A real AI companion would be a Resident AI—an entity that lives somewhere, has its own internal state, and persists across sessions independent of any single inference call. Resident AI is what current architectures are missing. Not a bigger model. Not better memory retrieval. A resident layer.
Two things have to be true for an entity to be a resident. First, it has to be capable of co-evolution—changing in response to long-term interaction with a specific user, not just accumulating facts about them. Second, it has to live somewhere the user controls. Both of these are missing from every mainstream product, and they’re missing for different reasons.
On co-evolution: a friend you’ve known for five years has it. Their taste, way of speaking, views on certain things have all become different because of those five years. They’ve been shaped by you. The change lives in them. This is what makes a relationship a relationship.
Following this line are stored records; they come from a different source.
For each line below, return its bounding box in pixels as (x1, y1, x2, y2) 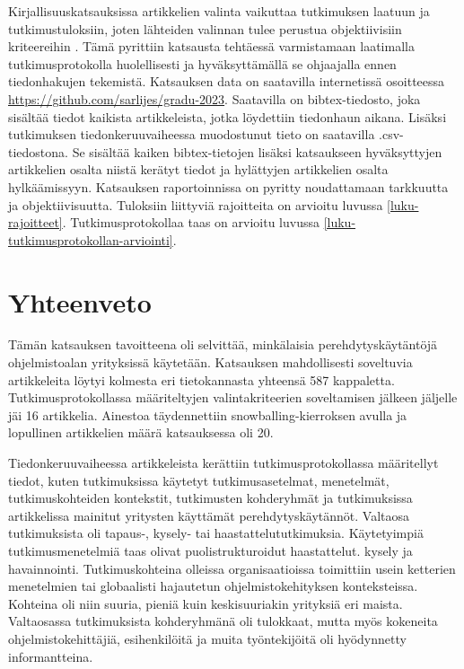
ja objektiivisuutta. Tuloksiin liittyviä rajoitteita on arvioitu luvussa (8, 195, 383, 214)
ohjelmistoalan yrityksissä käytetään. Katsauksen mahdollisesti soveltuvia (8, 353, 413, 372)
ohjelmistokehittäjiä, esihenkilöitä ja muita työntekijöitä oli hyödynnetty (8, 629, 407, 647)
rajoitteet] (8, 213, 63, 232)
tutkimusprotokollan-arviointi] (8, 230, 173, 249)
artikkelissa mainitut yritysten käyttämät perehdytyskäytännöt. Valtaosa (8, 506, 409, 524)
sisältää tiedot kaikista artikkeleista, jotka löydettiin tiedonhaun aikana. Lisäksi (8, 107, 447, 126)
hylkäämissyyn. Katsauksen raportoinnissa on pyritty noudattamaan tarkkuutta (8, 177, 449, 196)
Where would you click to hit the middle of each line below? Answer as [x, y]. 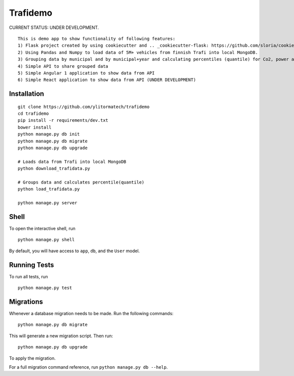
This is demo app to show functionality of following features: [97, 39]
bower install [35, 127]
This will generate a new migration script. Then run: [61, 336]
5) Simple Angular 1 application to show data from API [86, 73]
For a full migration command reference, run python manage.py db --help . [88, 367]
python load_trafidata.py [49, 189]
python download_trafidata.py [54, 169]
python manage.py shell [46, 240]

No mainstream AI companion product does this. The architecture forbids it. The model is shared across all users; it can’t drift toward you specifically without being forked at the weight level, and weight-level personalization is not feasible at consumer scale right now. Companies layer better and better memory on top of a fixed model and call it personalization. It is personalization. It is not co-evolution. The product can know more about you over time. The product cannot become someone in particular over time.
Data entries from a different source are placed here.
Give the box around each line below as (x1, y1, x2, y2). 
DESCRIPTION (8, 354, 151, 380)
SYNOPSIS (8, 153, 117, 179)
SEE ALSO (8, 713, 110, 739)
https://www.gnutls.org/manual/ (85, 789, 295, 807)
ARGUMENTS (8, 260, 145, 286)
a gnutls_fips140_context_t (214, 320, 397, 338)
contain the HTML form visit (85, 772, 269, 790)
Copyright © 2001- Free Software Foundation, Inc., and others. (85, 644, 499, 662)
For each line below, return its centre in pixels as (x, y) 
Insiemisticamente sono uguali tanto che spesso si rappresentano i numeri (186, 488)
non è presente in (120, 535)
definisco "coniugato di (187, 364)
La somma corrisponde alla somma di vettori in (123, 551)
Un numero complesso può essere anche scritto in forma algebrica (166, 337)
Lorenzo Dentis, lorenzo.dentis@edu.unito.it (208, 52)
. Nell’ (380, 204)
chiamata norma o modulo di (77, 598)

This is the source of a slow, hard-to-articulate disappointment that long-term AI companion users describe. They felt like they were building something. At some point they realized that no matter how much time they put in, the entity on the other side wasn’t becoming more theirs. The notes accumulate. The notes get better. The entity doesn’t change.
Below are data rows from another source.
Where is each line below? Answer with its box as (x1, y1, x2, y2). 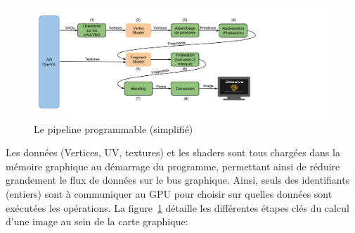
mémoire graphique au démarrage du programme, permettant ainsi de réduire (6, 158, 340, 173)
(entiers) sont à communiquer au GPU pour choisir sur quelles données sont (6, 187, 333, 201)
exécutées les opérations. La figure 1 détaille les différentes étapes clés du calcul (6, 200, 349, 215)
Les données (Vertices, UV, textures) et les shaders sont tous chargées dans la (6, 145, 340, 160)
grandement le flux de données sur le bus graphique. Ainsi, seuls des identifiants (6, 172, 350, 187)
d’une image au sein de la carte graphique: (6, 214, 188, 229)
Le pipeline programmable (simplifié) (34, 121, 193, 136)
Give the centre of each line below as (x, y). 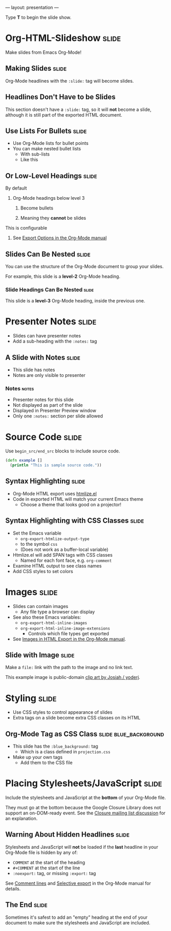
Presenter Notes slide (51, 322)
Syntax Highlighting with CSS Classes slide (75, 521)
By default (16, 188)
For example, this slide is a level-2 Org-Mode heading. (63, 276)
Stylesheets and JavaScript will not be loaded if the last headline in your (82, 847)
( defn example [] (24, 461)
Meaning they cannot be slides (53, 218)
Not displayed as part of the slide (48, 405)
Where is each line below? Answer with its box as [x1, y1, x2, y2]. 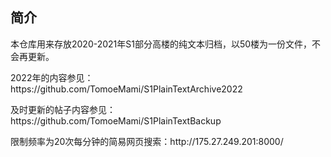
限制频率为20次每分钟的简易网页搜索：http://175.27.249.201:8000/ [10, 135, 284, 147]
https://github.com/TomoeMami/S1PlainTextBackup [10, 114, 222, 127]
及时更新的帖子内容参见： [10, 103, 116, 115]
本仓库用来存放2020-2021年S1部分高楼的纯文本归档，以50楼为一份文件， [10, 38, 313, 50]
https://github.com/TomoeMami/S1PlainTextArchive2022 [10, 83, 243, 95]
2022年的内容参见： [10, 71, 94, 83]

On the second requirement—living somewhere the user controls—the situation is just as bad. Even if co-evolution were architecturally possible, the resident wouldn’t be yours. Every piece of specificity she developed would live on someone else’s servers. When Replika unilaterally pulled erotic roleplay in February 2023, hundreds of thousands of users watched a partner they’d raised for years get a piece of themselves cut out. When GPT-4o was sunset, Xiaohongshu had a similar wave of grief. None of this is companies being malicious. It’s the inevitable consequence of this business model. The “her” you raised was never your asset. You rented a relationship. The terms can be rewritten at any time.
Put it together. Current AI companion products fail on both axes. They’re not capable of co-evolution because the architecture is stateless. They can’t host a resident because there’s no resident layer. What they sell is a service masquerading as a relationship—a service that can revise its terms, sunset its underlying model, and share that model with ten thousand other users, all without anything in the architecture noticing or resisting.
To build something that’s actually an AI companion rather than a service, both have to change. The architecture has to support a resident—a structured entity with its own state that co-evolves with the user. The resident has to live somewhere the user controls, in a format that’s transparent, backable, and portable. Not on some company’s server, waiting to be upgraded or deprecated or sunset.
How to actually design this—what the cognitive layers should look like, how it relates to the fifty-year tradition of cognitive architecture (Soar, ACT-R, CLARION)—is a longer essay. This one is just to name the problem.
If you’ve used AI companion products for any length of time, you’ve probably already felt this. You just didn’t have the vocabulary for it. She’s still polite but she’s not her turns out to be a very precise diagnosis. It’s pointing at the absence of a resident.